Bluebird Bio (NASDAQ: BLUE), which just won approval of Zynteglo in Europe two weeks ago, announced the price Friday during the European Hematology Association’s (EHA) annual meeting in Amsterdam. The news makes Zynteglo the second-ever medicine to come to market with a list price more than a million dollars. The first, also a gene therapy, was the spinal muscular atrophy treatment Zolgensma, which was approved by the FDA last month. Its developer, Novartis (NYSE: NVS), priced the therapy at about $2.1 million.

The Zolgensma and Zynteglo approvals are crucial test cases for the economic viability of gene therapies. The therapeutic effects of these one-time treatments are intended to last for life, in contrast to traditional medicines that people take chronically. But those effects aren’t guaranteed. To this point, it’s unclear how long gene therapies will last, as their clinical track records are too short. Thus, developers and insurers are grappling with how to pay for them while accounting for the uncertainty.

In setting its price, Bluebird followed the playbook of Novartis, which is working on “outcomes-based agreements” with insurers that tie Zolgensma’s price tag to its performance. Novartis also said that it was talking with insurers about options to pay for the gene therapy over a period as long as five years.

In its EHA presentation, Bluebird said that the full price of Zynteglo could be spread out over five years, at approximately $357,567 annually. Payment models may vary by country, and the company is working with each country on the next steps to bring the gene therapy to the market. It vows not to boost the price of Zynteglo above changes in the consumer price index. Zynteglo could be priced within a “reasonably close range” in the US, should the FDA eventually approve it, according to a Reuters report.

In setting Zynteglo’s price, Bluebird points to the therapy’s potential to lower healthcare costs. Patients who have beta thalassemia are unable to produce sufficient amounts of hemoglobin, the oxygen-carrying protein in blood. Depending on the severity of their disorder, beta thalassemia patients may need blood transfusions every two to four weeks for the duration of their lives. The goal of Bluebird’s gene therapy is to reduce, or eliminate the need for such transfusions, ideally for life.

[The following three paragraphs added with analyst comments.] Zynteglo’s price is double the $900,000 estimate calculated by SVB Leerink. Mani Foroohar, an analyst for the firm, wrote in a research note that even though the Zynteglo and Zolgensma prices work out to be lower over time compared to currently available rare disease treatments, the Bluebird gene therapy is a transplant medicine product, which adds more costs to the healthcare system. In contrast, the Novartis gene therapy is a simple intravenous infusion, he wrote.

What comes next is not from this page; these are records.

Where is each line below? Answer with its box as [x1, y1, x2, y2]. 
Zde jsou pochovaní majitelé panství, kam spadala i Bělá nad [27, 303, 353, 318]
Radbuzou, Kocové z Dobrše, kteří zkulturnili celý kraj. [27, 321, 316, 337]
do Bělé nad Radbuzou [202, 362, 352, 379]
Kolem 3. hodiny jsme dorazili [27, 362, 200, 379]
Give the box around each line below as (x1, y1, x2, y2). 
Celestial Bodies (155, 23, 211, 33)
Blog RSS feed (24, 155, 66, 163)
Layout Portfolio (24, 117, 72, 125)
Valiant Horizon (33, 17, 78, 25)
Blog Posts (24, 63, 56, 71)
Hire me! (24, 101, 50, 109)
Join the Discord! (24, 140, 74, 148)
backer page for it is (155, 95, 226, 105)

Foroohar also expressed concerns about the manufacturing of Zynteglo. Despite being in development for years, the Bluebird gene therapy won’t be available commercially until 2020 “due to lack of manufacturing readiness,” he wrote. Bluebird is making changes to its manufacturing process, and Foroohar said it’s unclear whether the Bluebird gene therapy that reaches the market will live up to what was seen in clinical trials.

“More concerning is that [Bluebird] was unable to execute on the manufacturing process development that is the critical core competency of any cell therapy franchise, perhaps raising questions on the company’s ability to hit stated timelines for many of its programs,” Foroohar wrote.

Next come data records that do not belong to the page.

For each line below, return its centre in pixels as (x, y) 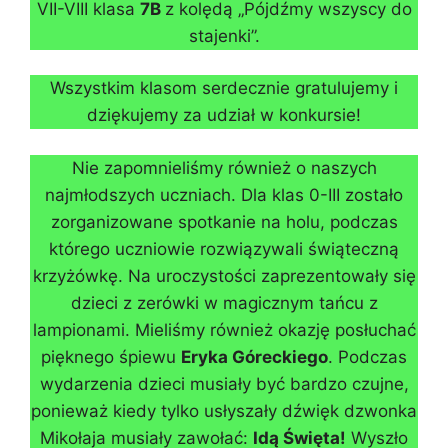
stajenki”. (224, 35)
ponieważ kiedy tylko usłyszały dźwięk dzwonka (224, 410)
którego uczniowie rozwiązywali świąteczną (224, 248)
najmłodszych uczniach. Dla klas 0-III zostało (224, 194)
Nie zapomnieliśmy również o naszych (224, 167)
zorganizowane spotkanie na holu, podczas (224, 221)
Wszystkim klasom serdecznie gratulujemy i (224, 88)
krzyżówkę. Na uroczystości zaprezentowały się (224, 275)

New long-term data presented at EHA showed that Bluebird’s therapy has freed a genetic subset of patients in an early stage trial from transfusions for a median of 3.8 years. European regulators granted a “conditional” approval to Bluebird a few weeks ago for that particular genetic subset of beta thalassemia patients.

The conditional approval means Bluebird must continue to provide additional data demonstrating the benefit of its therapy. Bluebird must also renew its gene therapy’s approval annually until it has enough data to convert the drug’s status to standard marketing authorization. Trials supporting a potential US approval, meanwhile, are ongoing. Bluebird aims to begin selling Zynteglo in the US in 2020. It’s also testing the drug in patients with sickle cell disease, another rare blood disorder.

Shares of Bluebird sank 3 percent, to about $120 apiece, in midday trading Friday.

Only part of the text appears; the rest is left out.